For our next day we decided at breakfast that we would take a break from cycling, do some sight seeing, followed by a swim on one of the beaches or back in the outdoor swimming pool.
As a first objective for our tour we drove up some steep winding slopes to the parking lot near the top of Shirataki-san 白滝山 五百羅漢. When I consider that some people cycle this road it makes me break out in a sweat just thinking about it as it is a long twisty route up.
We went on to climb to climb for about 20 minutes to the top of Mount Shirataki-san in the excruciating heat, humidity and with the sun glaring down on us. There was barely a tree that could have provided us with shade. Ascending higher we started to get glimpses of the view, which kept us moving on. At last we turned a corner and saw the entrance to the shrine.
There was no one else around and we rested for a short while taking pictures of the villages and the islands in the glistening Seto Inland Sea against the perfect blue sky. If we hadn’t known before we might have thought that the shrine was everything to see but we saw some Buddha statues and ventured further on, awed by the sheer vastness of the area leading to the mountaintop.

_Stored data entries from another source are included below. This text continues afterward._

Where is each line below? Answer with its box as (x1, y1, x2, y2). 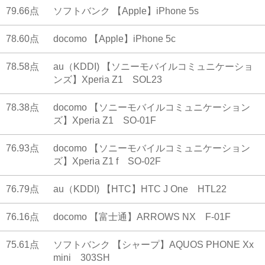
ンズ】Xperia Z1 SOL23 (53, 75, 162, 85)
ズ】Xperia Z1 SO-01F (53, 115, 156, 126)
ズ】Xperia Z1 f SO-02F (53, 156, 161, 167)
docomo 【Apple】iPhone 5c (53, 34, 176, 44)
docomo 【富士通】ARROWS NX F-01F (53, 212, 231, 222)
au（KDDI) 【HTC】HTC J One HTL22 (53, 184, 227, 195)
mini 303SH (53, 253, 110, 263)
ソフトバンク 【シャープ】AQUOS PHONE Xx (53, 240, 254, 250)
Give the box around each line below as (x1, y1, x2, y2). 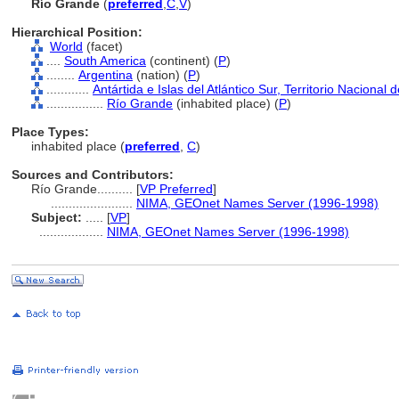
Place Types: (12, 125, 89, 139)
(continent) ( (146, 53, 218, 68)
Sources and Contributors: (12, 167, 174, 182)
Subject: (31, 210, 82, 224)
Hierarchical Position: (12, 25, 142, 39)
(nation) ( (133, 68, 188, 82)
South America (64, 53, 146, 68)
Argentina (78, 68, 133, 82)
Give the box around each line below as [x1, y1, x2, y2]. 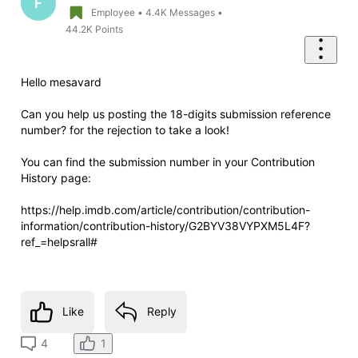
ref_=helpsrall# [20, 234, 97, 249]
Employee [91, 6, 136, 19]
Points [95, 23, 124, 36]
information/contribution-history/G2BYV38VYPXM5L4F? [20, 218, 310, 233]
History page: [20, 170, 91, 185]
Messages [169, 6, 216, 19]
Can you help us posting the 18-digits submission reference [20, 106, 331, 121]
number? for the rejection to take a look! [20, 122, 229, 137]
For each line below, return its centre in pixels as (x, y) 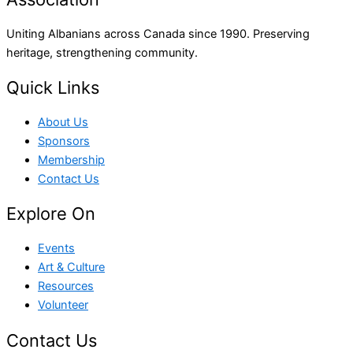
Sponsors (64, 141)
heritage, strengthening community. (102, 52)
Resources (66, 286)
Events (56, 249)
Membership (71, 160)
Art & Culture (71, 268)
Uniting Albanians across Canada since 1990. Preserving (158, 33)
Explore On (51, 214)
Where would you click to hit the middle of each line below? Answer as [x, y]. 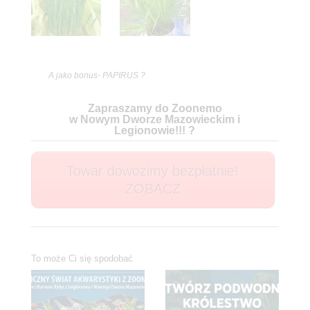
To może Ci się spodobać [82, 259]
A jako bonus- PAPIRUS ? [97, 76]
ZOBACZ [153, 189]
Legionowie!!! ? [155, 131]
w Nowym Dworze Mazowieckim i [155, 120]
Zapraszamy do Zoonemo [155, 109]
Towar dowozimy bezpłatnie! [153, 171]
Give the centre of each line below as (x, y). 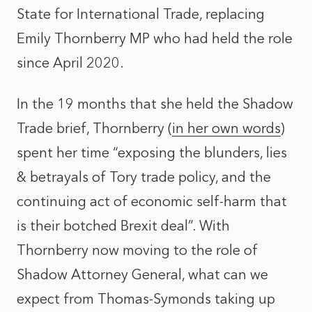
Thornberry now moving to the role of (137, 250)
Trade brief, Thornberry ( (94, 128)
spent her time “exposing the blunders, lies (152, 153)
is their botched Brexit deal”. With (123, 226)
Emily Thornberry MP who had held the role (155, 38)
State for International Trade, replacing (141, 14)
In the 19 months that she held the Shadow (155, 104)
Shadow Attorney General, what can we (142, 274)
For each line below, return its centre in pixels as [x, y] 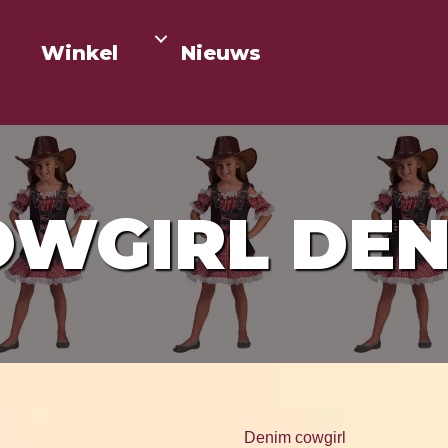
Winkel [79, 53]
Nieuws [220, 53]
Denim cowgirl [295, 437]
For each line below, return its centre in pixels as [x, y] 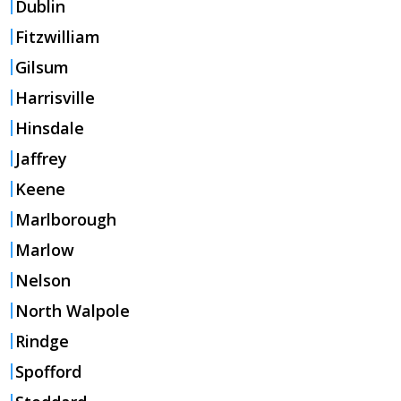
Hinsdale [50, 128]
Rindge [42, 341]
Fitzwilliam [58, 36]
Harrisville [55, 97]
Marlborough [66, 219]
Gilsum [42, 67]
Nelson [43, 280]
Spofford [48, 371]
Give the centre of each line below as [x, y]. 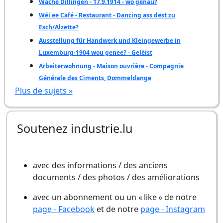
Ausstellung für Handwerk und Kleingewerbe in [110, 41]
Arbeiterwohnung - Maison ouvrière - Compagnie [111, 66]
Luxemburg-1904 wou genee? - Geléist [95, 53]
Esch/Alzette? [58, 27]
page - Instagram [173, 209]
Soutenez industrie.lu [75, 128]
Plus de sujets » [44, 91]
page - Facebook [64, 209]
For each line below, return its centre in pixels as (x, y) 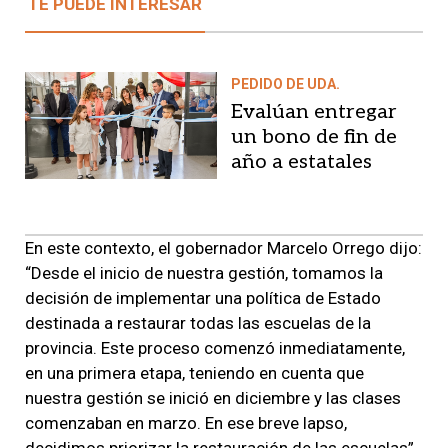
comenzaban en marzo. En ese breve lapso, (186, 422)
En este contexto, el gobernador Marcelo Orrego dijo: (223, 247)
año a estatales (301, 161)
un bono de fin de (314, 136)
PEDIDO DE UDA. (285, 83)
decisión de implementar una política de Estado (203, 297)
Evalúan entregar (314, 111)
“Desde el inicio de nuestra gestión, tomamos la (204, 272)
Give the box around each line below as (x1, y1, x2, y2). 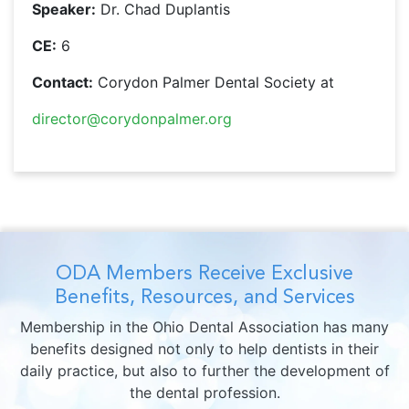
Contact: (32, 73, 93, 92)
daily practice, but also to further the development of (19, 362, 390, 381)
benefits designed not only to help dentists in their (30, 340, 379, 359)
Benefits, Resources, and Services (54, 285, 355, 309)
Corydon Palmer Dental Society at (93, 73, 334, 92)
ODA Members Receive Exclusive (56, 261, 353, 285)
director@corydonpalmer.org (32, 110, 232, 129)
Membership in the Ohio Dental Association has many (20, 318, 389, 337)
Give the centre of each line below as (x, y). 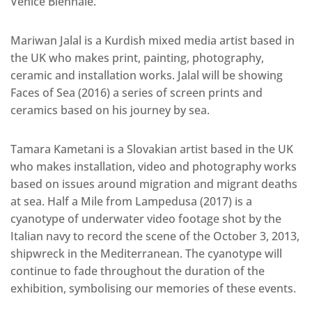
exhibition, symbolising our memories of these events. (153, 289)
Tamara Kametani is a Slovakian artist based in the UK (152, 149)
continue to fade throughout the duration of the (138, 271)
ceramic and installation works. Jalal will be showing (147, 76)
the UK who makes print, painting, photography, (137, 58)
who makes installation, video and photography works (154, 167)
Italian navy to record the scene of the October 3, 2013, (155, 236)
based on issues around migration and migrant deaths (154, 184)
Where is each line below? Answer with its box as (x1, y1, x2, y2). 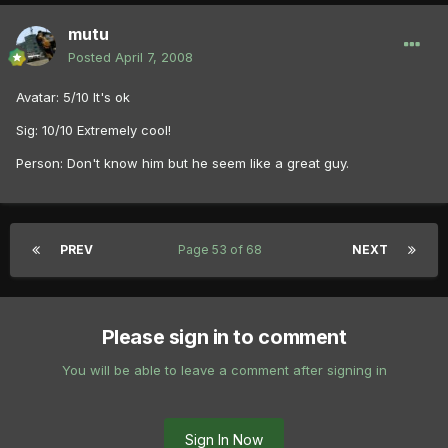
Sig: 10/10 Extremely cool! (16, 122, 171, 139)
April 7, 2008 (115, 49, 193, 66)
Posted (68, 49, 115, 66)
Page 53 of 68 (177, 242, 268, 258)
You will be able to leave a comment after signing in (61, 362, 387, 379)
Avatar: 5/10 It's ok (16, 89, 130, 106)
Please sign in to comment (101, 325, 347, 350)
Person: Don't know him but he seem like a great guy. (16, 155, 349, 172)
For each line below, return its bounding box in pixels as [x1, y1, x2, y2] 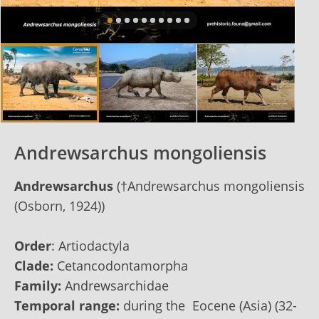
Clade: [14, 256, 53, 274]
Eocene [189, 296, 236, 314]
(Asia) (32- [236, 296, 297, 314]
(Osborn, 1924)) [14, 197, 105, 214]
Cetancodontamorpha [57, 256, 188, 274]
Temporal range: [14, 296, 120, 314]
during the [120, 296, 189, 314]
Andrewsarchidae [65, 276, 169, 294]
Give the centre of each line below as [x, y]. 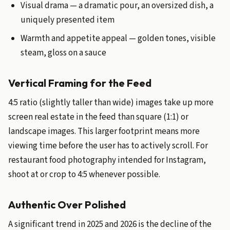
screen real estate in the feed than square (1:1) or [98, 117]
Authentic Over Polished [67, 205]
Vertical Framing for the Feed [80, 83]
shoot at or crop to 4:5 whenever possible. [84, 175]
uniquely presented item [68, 20]
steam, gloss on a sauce [63, 53]
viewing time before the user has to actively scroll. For [108, 146]
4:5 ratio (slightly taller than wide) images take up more [111, 103]
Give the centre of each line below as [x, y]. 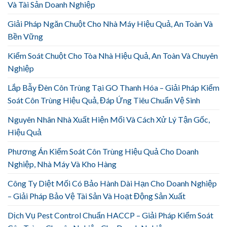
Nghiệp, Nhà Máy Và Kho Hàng [62, 164]
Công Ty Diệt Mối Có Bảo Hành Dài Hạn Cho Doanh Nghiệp [112, 183]
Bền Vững [25, 36]
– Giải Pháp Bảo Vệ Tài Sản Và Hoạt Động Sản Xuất [97, 196]
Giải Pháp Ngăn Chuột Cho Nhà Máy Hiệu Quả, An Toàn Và [110, 24]
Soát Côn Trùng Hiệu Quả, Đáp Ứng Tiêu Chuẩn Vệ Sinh [104, 100]
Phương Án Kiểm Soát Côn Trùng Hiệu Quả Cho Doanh [103, 152]
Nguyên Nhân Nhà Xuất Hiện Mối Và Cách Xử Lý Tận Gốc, [109, 120]
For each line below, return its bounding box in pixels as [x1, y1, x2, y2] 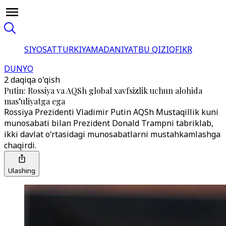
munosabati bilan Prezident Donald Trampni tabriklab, [4, 118, 213, 129]
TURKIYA [57, 44, 91, 55]
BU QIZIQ [138, 44, 175, 55]
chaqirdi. [4, 140, 36, 151]
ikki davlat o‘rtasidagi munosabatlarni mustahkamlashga [4, 129, 220, 140]
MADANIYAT [91, 44, 138, 55]
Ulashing [8, 166, 35, 175]
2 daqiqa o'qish [4, 74, 60, 85]
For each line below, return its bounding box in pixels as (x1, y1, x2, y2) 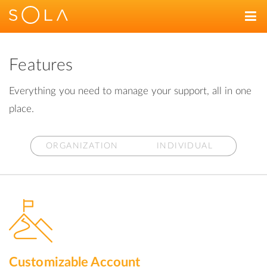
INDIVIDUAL (157, 142, 213, 150)
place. (9, 104, 34, 114)
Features (9, 57, 73, 73)
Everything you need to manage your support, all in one (9, 86, 252, 96)
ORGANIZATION (46, 142, 119, 150)
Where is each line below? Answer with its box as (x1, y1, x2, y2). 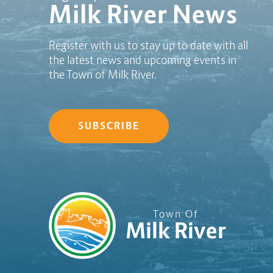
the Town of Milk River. (49, 68, 157, 82)
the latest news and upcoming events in (49, 53, 236, 67)
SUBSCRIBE (78, 119, 140, 133)
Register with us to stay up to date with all (49, 38, 248, 52)
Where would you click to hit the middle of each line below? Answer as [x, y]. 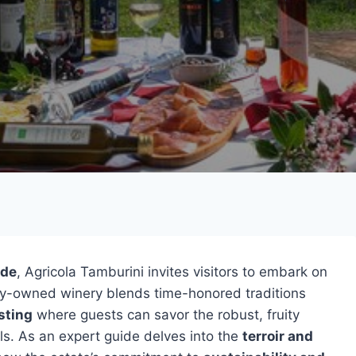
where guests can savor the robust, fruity [166, 315]
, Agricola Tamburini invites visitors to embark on [172, 272]
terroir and [278, 336]
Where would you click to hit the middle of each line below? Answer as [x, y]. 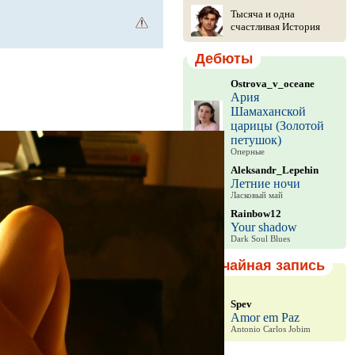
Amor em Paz [265, 317]
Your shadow [263, 227]
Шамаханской [268, 111]
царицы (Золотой [277, 126]
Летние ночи [265, 183]
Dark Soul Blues [260, 239]
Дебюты [223, 59]
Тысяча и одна [262, 14]
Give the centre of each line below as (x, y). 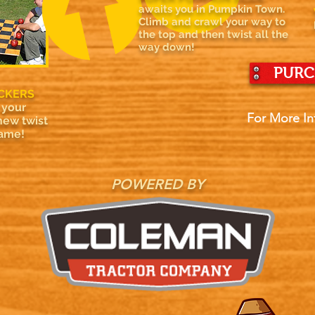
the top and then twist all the (213, 34)
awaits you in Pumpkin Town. (213, 9)
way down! (167, 47)
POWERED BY (157, 184)
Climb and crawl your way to (212, 22)
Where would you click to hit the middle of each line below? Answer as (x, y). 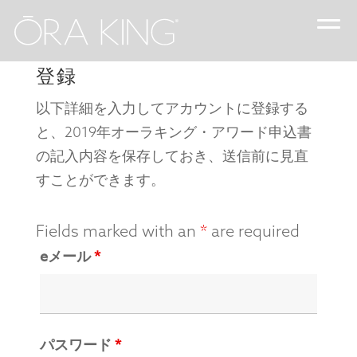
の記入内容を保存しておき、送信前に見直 (172, 156)
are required (253, 231)
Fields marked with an (118, 231)
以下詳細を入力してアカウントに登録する (172, 108)
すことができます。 (100, 180)
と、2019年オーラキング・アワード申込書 (173, 132)
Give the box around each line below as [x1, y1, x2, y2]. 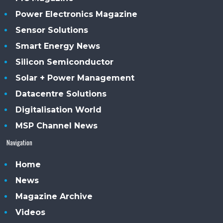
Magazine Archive [15, 192, 93, 202]
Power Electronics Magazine [15, 9, 138, 19]
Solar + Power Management [15, 73, 135, 83]
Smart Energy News [15, 41, 101, 51]
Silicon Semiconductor [15, 57, 114, 67]
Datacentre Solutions [15, 89, 107, 99]
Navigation [6, 137, 33, 148]
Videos [15, 208, 46, 218]
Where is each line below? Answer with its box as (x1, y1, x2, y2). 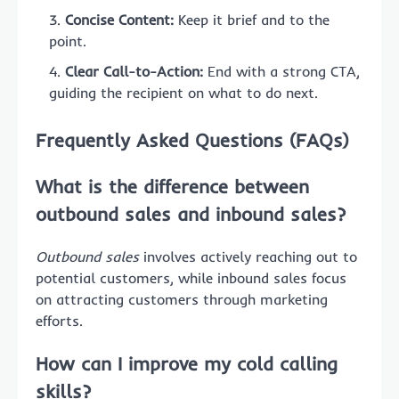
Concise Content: (65, 10, 174, 28)
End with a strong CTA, (203, 61, 360, 80)
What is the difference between (36, 174, 309, 198)
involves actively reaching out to (139, 248, 357, 266)
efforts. (36, 312, 83, 330)
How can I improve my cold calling (36, 352, 338, 376)
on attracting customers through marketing (36, 290, 328, 309)
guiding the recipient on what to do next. (49, 83, 318, 102)
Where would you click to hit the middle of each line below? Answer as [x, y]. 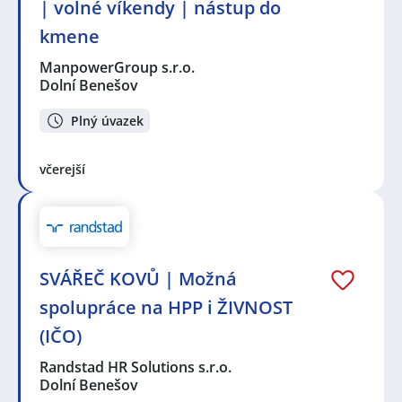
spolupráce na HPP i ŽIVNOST [166, 307]
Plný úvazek [107, 120]
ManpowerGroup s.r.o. [118, 68]
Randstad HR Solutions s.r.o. [136, 367]
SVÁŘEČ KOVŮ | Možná [138, 278]
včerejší [62, 169]
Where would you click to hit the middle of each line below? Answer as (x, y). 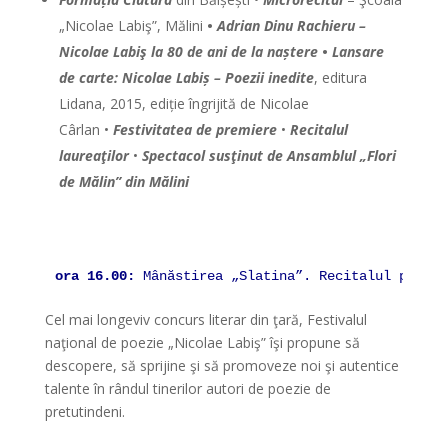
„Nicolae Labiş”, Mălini (132, 25)
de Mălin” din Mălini (123, 181)
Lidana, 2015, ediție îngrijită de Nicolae (183, 103)
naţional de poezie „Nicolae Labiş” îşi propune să (202, 342)
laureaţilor (95, 155)
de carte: (88, 77)
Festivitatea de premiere (196, 129)
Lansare (357, 51)
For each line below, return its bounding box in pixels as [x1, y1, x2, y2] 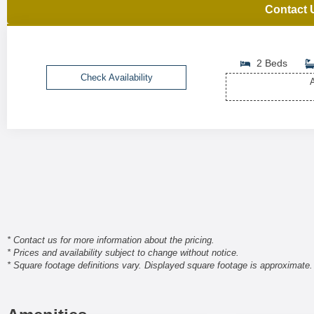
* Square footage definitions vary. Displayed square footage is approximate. [7, 260, 313, 271]
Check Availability [80, 72, 153, 83]
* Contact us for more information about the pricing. [7, 235, 214, 245]
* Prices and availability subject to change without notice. [7, 247, 239, 258]
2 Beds [256, 57, 287, 69]
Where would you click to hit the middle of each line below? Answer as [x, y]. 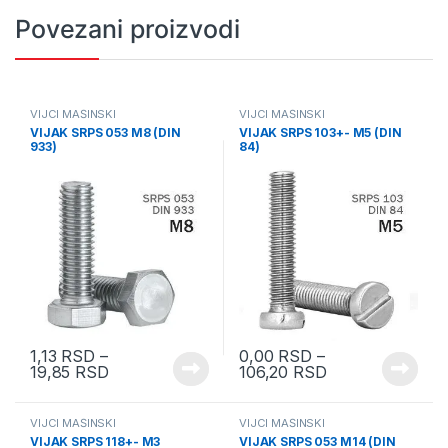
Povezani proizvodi [127, 29]
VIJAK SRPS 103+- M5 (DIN [320, 132]
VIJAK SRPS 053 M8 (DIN [105, 132]
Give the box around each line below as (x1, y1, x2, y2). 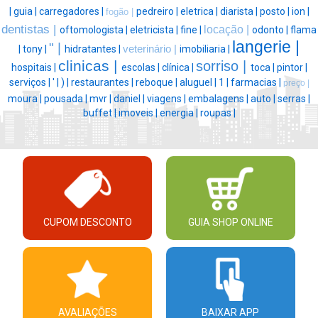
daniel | (114, 93, 147, 105)
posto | (259, 6, 292, 18)
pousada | (44, 93, 89, 105)
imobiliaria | (180, 43, 232, 55)
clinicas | (57, 57, 121, 75)
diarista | (219, 6, 260, 18)
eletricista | (130, 24, 180, 36)
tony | (23, 43, 49, 55)
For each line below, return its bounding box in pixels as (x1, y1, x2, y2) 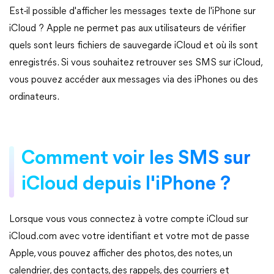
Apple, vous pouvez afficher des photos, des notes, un (9, 249, 232, 259)
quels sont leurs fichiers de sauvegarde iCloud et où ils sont (9, 41, 258, 51)
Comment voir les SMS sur (21, 149, 251, 169)
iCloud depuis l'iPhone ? (21, 175, 231, 194)
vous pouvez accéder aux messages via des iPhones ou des (9, 75, 258, 85)
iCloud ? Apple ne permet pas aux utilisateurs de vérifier (9, 24, 246, 34)
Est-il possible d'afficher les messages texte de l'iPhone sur (9, 7, 256, 17)
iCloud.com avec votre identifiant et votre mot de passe (9, 232, 250, 242)
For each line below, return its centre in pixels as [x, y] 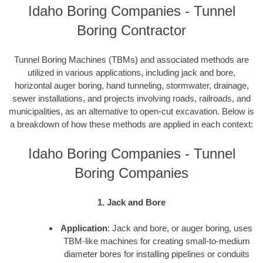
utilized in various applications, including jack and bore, [131, 72]
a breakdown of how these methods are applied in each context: [131, 124]
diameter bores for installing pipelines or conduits [156, 254]
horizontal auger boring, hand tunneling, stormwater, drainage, [131, 85]
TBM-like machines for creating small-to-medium [156, 241]
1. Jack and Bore [131, 202]
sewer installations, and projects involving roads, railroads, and [131, 98]
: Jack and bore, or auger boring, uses [180, 228]
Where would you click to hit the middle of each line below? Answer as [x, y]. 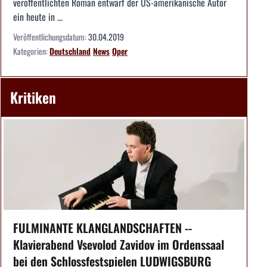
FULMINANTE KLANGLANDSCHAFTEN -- [103, 227]
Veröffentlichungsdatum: [51, 37]
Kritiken [33, 97]
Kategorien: [31, 51]
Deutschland [70, 51]
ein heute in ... [38, 17]
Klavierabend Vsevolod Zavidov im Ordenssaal [119, 244]
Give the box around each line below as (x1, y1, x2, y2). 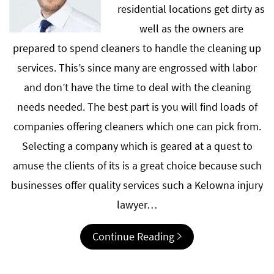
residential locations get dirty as (117, 2, 265, 17)
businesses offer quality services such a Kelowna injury (11, 178, 263, 193)
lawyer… (117, 198, 157, 212)
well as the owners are (139, 21, 243, 36)
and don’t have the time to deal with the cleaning (23, 80, 251, 95)
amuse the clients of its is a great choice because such (12, 158, 262, 173)
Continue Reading (92, 229, 174, 244)
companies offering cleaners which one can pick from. (13, 119, 261, 134)
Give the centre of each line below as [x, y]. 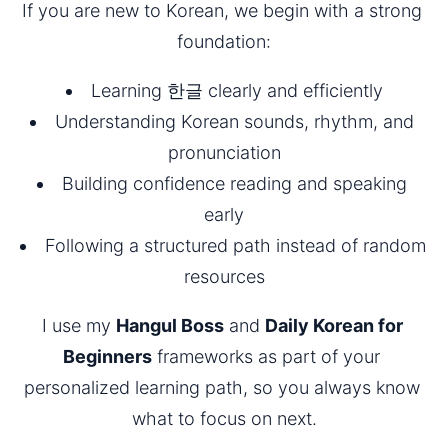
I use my [78, 325]
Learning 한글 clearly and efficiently [236, 90]
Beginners [107, 356]
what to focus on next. [224, 418]
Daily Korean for [333, 325]
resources [224, 276]
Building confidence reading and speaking [234, 183]
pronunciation [224, 152]
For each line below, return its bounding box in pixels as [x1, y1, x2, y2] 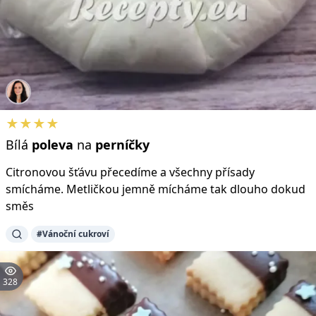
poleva [32, 135, 73, 153]
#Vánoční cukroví [37, 227, 109, 240]
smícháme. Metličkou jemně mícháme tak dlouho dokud [6, 181, 305, 197]
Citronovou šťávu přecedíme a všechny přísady [6, 164, 255, 180]
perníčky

There were hundreds of stone-carved Buddhas lined next to each other along the path. In total we could see about 700 Buddha (if you believe the signs) statues, all carved in 1830 by one man over the lost love of his life and hauled on his back to the top. No mean feat!
Finally we reached the topmost part of Shiratakizan with the 360-degree viewing platform at 227 meters high. The scenery was breathtakingly beautiful, no words can describe such beauty and I think I can say that I had never seen anything else like this before.
It was time to leave this mystical place and move on if we wanted to go for a swim and make our way over to Setoda where we would stay the next two nights. Jerome wanted to go back to the swimming pool with the slides. We didn’t mind as we had a lot of fun too going down the waterslides. Again the pool was busy with local families and there were lots of children queuing to go down the two slides. In japan everybody seems to be wearing a long sleeve top or UV vest over their swimsuits and trunks, more to protect themselves from the sun than any other reasons. It is strange to still consider this fashion, as I would have thought that the younger generations like to show off a tan too, like us westerners. Better safe than sorry and we always used high factory suntan cream instead throughout our trip.
After about an hour going down the slides we bought some hot udon from the kiosk in the pool, followed by kakigori, shaved ice, with sticky sweet mango syrup.
Before we went back to the car, I wanted to take pictures of the weird looking dinosaur and the imaginative playground rides.